Bien entendu, j´en fus bouleversé. Toutefois il y a longtemps que je devais
m´attendre – et je m´attendais en effet – à ce fatal dénouement. Enfin de
compte, rien de plus naturel et de plus raisonnable. Mais la nature et la
raison n´ont jamais compté dans la passion. Et je préférais fermer les yeux
devant la réalité, me donnant l´illusion rassurante que ce moment attendu et
redouté n´arriverait pourtant jamais
Ah! l´homme est toujours à l´égard de la femme, un animal essentiellement
déraisonnable. Son imagination l´emporte sur sa raison. Je parle, bien entendu,
de l´homme amoureux. Mais oui: l´homme n´aime jamais la femme, mais un être
métaphysique en jupon. En réalité, la femme aimée n´existe pas. Elle
n´appartient à aucune espèce de l´échelle zoologique, mais aux cadres de la
mythologie. Ce n´est pas un être réel, mais un être fabuleux, comme le centaure
et comme la sirène. Simplement une création de la fantaisie masculine. Voilà.
Le plus drôle et le plus bizarre est que ce curieux illusionnisme constitue
justement, oh ironie de la vie!, la “condition sine quoi non” de l´existence de
l´amour.
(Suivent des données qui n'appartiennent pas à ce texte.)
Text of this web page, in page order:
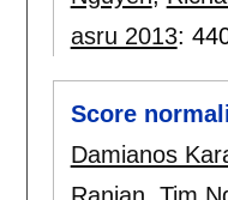
asru 2013:
Score
Damianos
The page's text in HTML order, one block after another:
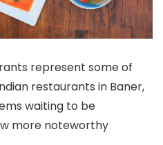
represent some of
restaurants in Baner,
waiting to be
more noteworthy
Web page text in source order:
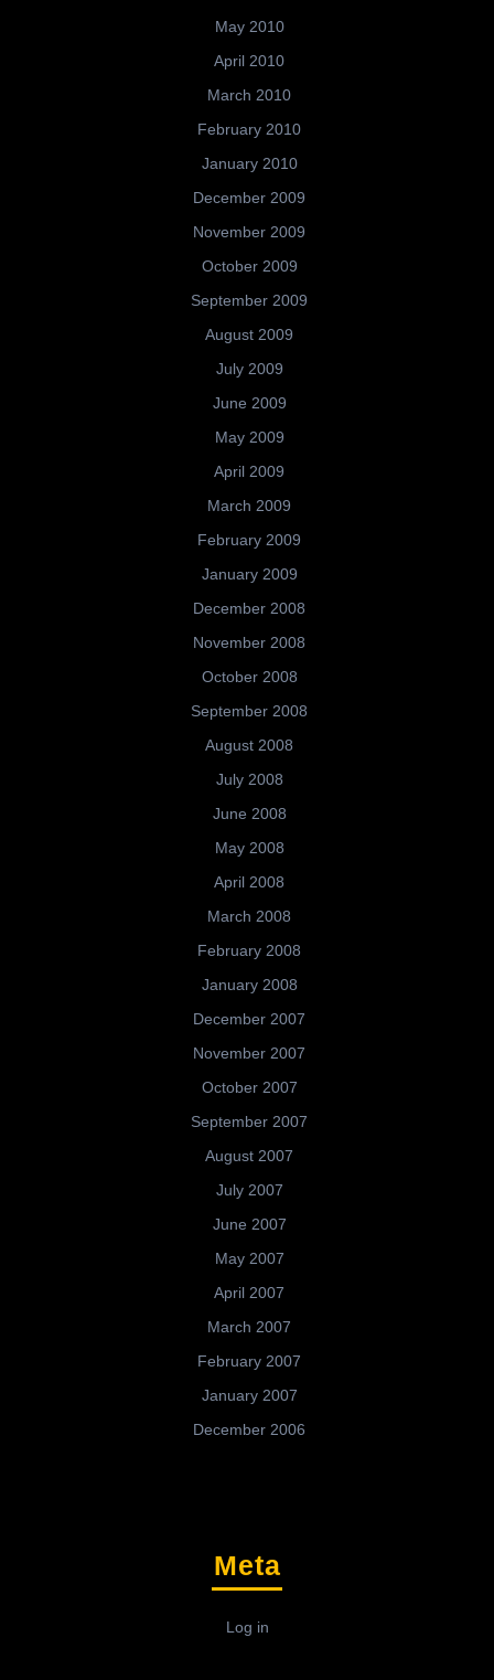
May 2010
April 2010
March 2010
February 2010
January 2010
December 2009
November 2009
October 2009
September 2009
August 2009
July 2009
June 2009
May 2009
April 2009
March 2009
February 2009
January 2009
December 2008
November 2008
October 2008
September 2008
August 2008
July 2008
June 2008
May 2008
April 2008
March 2008
February 2008
January 2008
December 2007
November 2007
October 2007
September 2007
August 2007
July 2007
June 2007
May 2007
April 2007
March 2007
February 2007
January 2007
December 2006
Meta
Log in
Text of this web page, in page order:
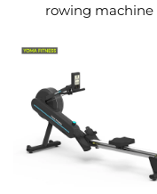
rowing machine

Ninon de Lenclos disait: “Il faut choisir d´aimer les hommes ou de les
connaître....” Peut-être. Mais le cas est pareil pour les femmes. On n´aime
vraiment une femme qu´à condition d´ignorer – ou d´oublier – qu´elle n´est
qu´une... femme. On peut ressentir pour la femme réelle, désir, estime, amitié,
admiration, pitié, respect... On n´aime qu´une femme de rêve. Dès que la femme
cesse d´être un mirage, l´amour disparaît. Mais alors qu´est-ce que la vie
devient pour l´homme idéaliste et passionné..? Le vide. Rien que le vide le
plus affreux.
Hélas! Je commençai à l´éprouver totalement en recevant cette lettre.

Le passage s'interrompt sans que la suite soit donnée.